A competência legislativa é a faculdade para a elaboração de leis acerca de assuntos específicos. À União foi atribuída uma ampla competência legislativa (CF, arts. 22 e 24). Os Municípios ficaram com competência para legislar sobre assuntos de interesse local e suplementar a legislação federal e estadual no que couber. Aos Estados foi reservada competência legislativa remanescente (CF, art. 25, § 1º).

Nossa Constituição Federal prevê, em seu artigo 22 e incisos, num primeiro momento, as competências legislativas privativas da União, ou seja, os assuntos sobre os quais cabe apenas à União legislar, não podendo qualquer outro ente federativo manifestar-se legislativamente sobre o assunto. Como por exemplo legislar sobre desapropriação, trânsito e transporte, comércio exterior, entre outros. Mais uma vez é necessária a leitura do artigo para a melhor compreensão.

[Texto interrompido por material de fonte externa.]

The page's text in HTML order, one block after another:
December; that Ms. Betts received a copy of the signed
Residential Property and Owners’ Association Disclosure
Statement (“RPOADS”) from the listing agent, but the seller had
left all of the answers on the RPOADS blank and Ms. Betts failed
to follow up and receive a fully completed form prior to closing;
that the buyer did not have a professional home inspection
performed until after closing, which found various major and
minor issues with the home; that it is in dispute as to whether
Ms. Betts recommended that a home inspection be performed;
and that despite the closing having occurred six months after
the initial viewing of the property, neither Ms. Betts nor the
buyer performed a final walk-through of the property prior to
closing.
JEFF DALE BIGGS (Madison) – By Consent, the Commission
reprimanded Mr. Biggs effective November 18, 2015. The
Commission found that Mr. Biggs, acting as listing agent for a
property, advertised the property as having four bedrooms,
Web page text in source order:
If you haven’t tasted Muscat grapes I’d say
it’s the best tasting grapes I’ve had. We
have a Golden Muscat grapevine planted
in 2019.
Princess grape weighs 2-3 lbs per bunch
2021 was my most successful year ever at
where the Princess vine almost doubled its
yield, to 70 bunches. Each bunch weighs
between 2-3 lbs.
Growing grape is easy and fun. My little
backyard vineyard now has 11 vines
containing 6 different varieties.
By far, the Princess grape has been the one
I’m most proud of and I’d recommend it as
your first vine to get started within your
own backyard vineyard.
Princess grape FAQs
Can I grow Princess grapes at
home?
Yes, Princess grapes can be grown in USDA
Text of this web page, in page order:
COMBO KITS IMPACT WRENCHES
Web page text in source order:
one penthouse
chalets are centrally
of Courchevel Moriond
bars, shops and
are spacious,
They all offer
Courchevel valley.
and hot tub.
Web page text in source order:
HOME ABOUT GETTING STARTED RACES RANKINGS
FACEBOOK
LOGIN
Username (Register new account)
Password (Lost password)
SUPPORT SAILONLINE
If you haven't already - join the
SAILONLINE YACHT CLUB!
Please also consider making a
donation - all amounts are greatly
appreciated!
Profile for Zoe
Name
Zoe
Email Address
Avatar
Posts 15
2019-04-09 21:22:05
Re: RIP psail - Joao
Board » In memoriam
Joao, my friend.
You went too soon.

As competências legislativas são chamadas de privativas e não exclusivas como eram chamadas as materiais anteriormente vistas, isso se dá pelo fato de que as competências privativas são passíveis de delegação, podendo-se delegar para os estados, através de lei complementar especial para tal, a competência para a elaboração e publicação de assuntos que seriam, a princípio, competência da União.

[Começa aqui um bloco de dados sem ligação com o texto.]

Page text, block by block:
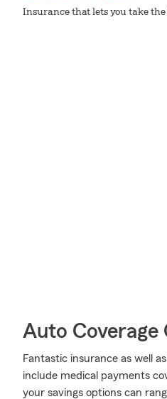
Insurance that lets you take the
Auto Coverage
Fantastic insurance as well
include medical payments
your savings options can
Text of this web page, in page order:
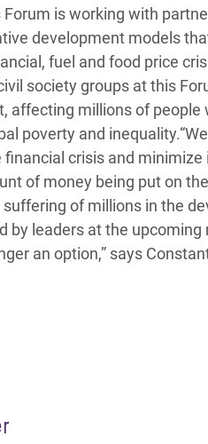
is working with
development models
fuel and food price
society groups at this
affecting millions of
poverty and
crisis and
of money being put on
of millions in the
leaders at the upcoming
an option,” says
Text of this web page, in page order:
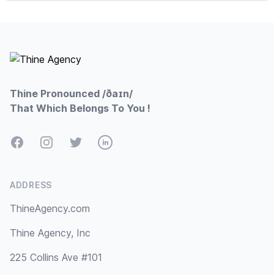
Thine Pronounced /ðaɪn/
That Which Belongs To You !
FacebookInstagramTwitterLinkedIn
ADDRESS
ThineAgency.com
Thine Agency, Inc
225 Collins Ave #101
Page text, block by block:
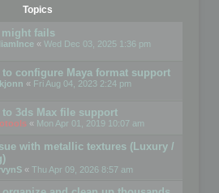
Topics
might fails
« Wed Dec 03, 2025 1:36 pm
configure Maya format support
« Fri Aug 04, 2023 2:24 pm
3ds Max file support
« Mon Apr 01, 2019 10:07 am
with metallic textures (Luxury /
« Thu Apr 09, 2026 8:57 am
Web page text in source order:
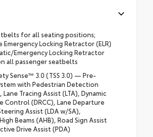
for all seating positions;
Emergency Locking Retractor (ELR)
Emergency Locking Retractor
all passenger seatbelts
Sense™ 3.0 (TSS 3.0) — Pre-
with Pedestrian Detection
Lane Tracing Assist (LTA), Dynamic
Control (DRCC), Lane Departure
Assist (LDA w/SA),
Beams (AHB), Road Sign Assist
Drive Assist (PDA)
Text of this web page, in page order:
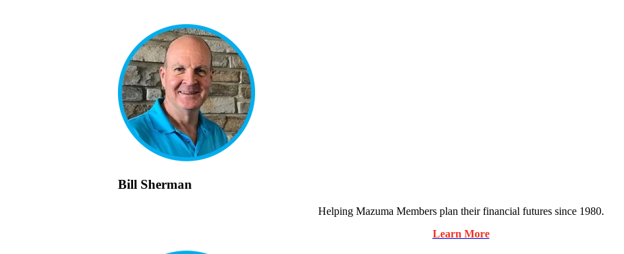
Bill Sherman
Helping Mazuma Members plan their financial futures since 1980.
Learn More
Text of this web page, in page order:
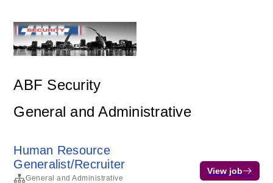
ABF Security
General and Administrative
Human Resource
Generalist/Recruiter
General and Administrative
View job
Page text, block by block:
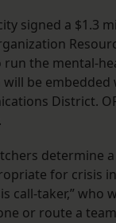
signed a $1.3
run the mental-
be embedded
District.
determine
for crisis
call-taker,” who
or route a
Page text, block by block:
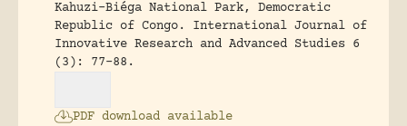
Kahuzi-Biéga National Park, Democratic
Republic of Congo.
International Journal of
Innovative Research and Advanced Studies 6
(3): 77-88.
PDF download available
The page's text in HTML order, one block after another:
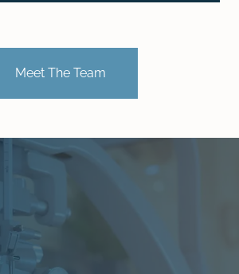
Meet The Team
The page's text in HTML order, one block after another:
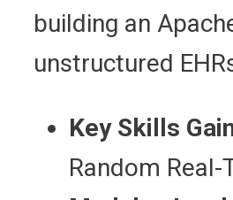
building an
unstructured
Key Skills
Random
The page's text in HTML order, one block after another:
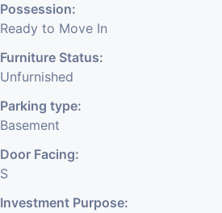
Possession:
Ready to Move In
Furniture Status:
Unfurnished
Parking type:
Basement
Door Facing:
S
Investment Purpose:
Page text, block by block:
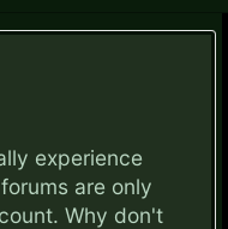
experience
are only
Why don't
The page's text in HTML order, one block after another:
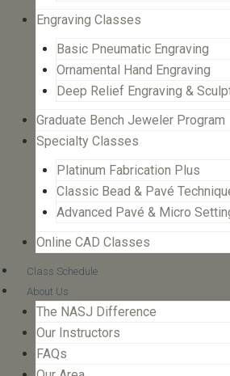
Engraving Classes
Basic Pneumatic Engraving
Ornamental Hand Engraving
Deep Relief Engraving &
Graduate Bench Jeweler Program
Specialty Classes
Platinum Fabrication Plus
Classic Bead & Pavé
Advanced Pavé & Micro
Online CAD Classes
Class Schedule
About Us
The NASJ Difference
Our Instructors
FAQs

Isso não acontece com a competência exclusiva (material) que é indelegável!!

Competências concorrentes:

As competências legislativas concorrentes encontram-se enunciadas no artigo 24 da Constituição Federal. São aquelas nas quais a União legisla apenas em normas gerais, cabendo aos Estados e ao Distrito Federal a edição de normas específicas peculiares à sua condição.

Entretanto, existe na Constituição, uma possibilidade de os Estados e o Distrito Federal exercerem uma competência plena em caso de a União não editar as normas gerais para cumprir a omissão do ente central.

Caso haja atividade legiferante estadual nesse sentido, que abarque as normas gerais que, originalmente, seriam de competência da União, a edição por esta de lei posterior causa a suspensão das normas gerais editadas pelo Estado ou Distrito Federal, passando a vigorar as suas, e mantendo-se aquilo que não for conflitante.

Art. 24. Compete à União, aos Estados e ao Distrito Federal legislar concorrentemente sobre:

(...)

§ 3º Inexistindo lei federal sobre normas gerais, os Estados exercerão a competência legislativa plena, para atender a suas peculiaridades.

§ 4º A superveniência de lei federal sobre normas gerais suspende a eficácia da lei estadual, no que lhe for contrário.

Mais uma vez, para a melhor compreensão, faz-se mister a leitura do artigo 24 da Constituição Federal em sua integralidade. Restando como mais importante entender que, quando competir à União estabelecer normas gerais, e esta não o fizer, pode o ente federativo Estadual traça-las, estando sujeito, entretanto, caso sobrevenha a lei da União, a ter os dispositivos gerais (que são de competência da União) revogados, mas mantendo o restante, e não conflitante, em vigor.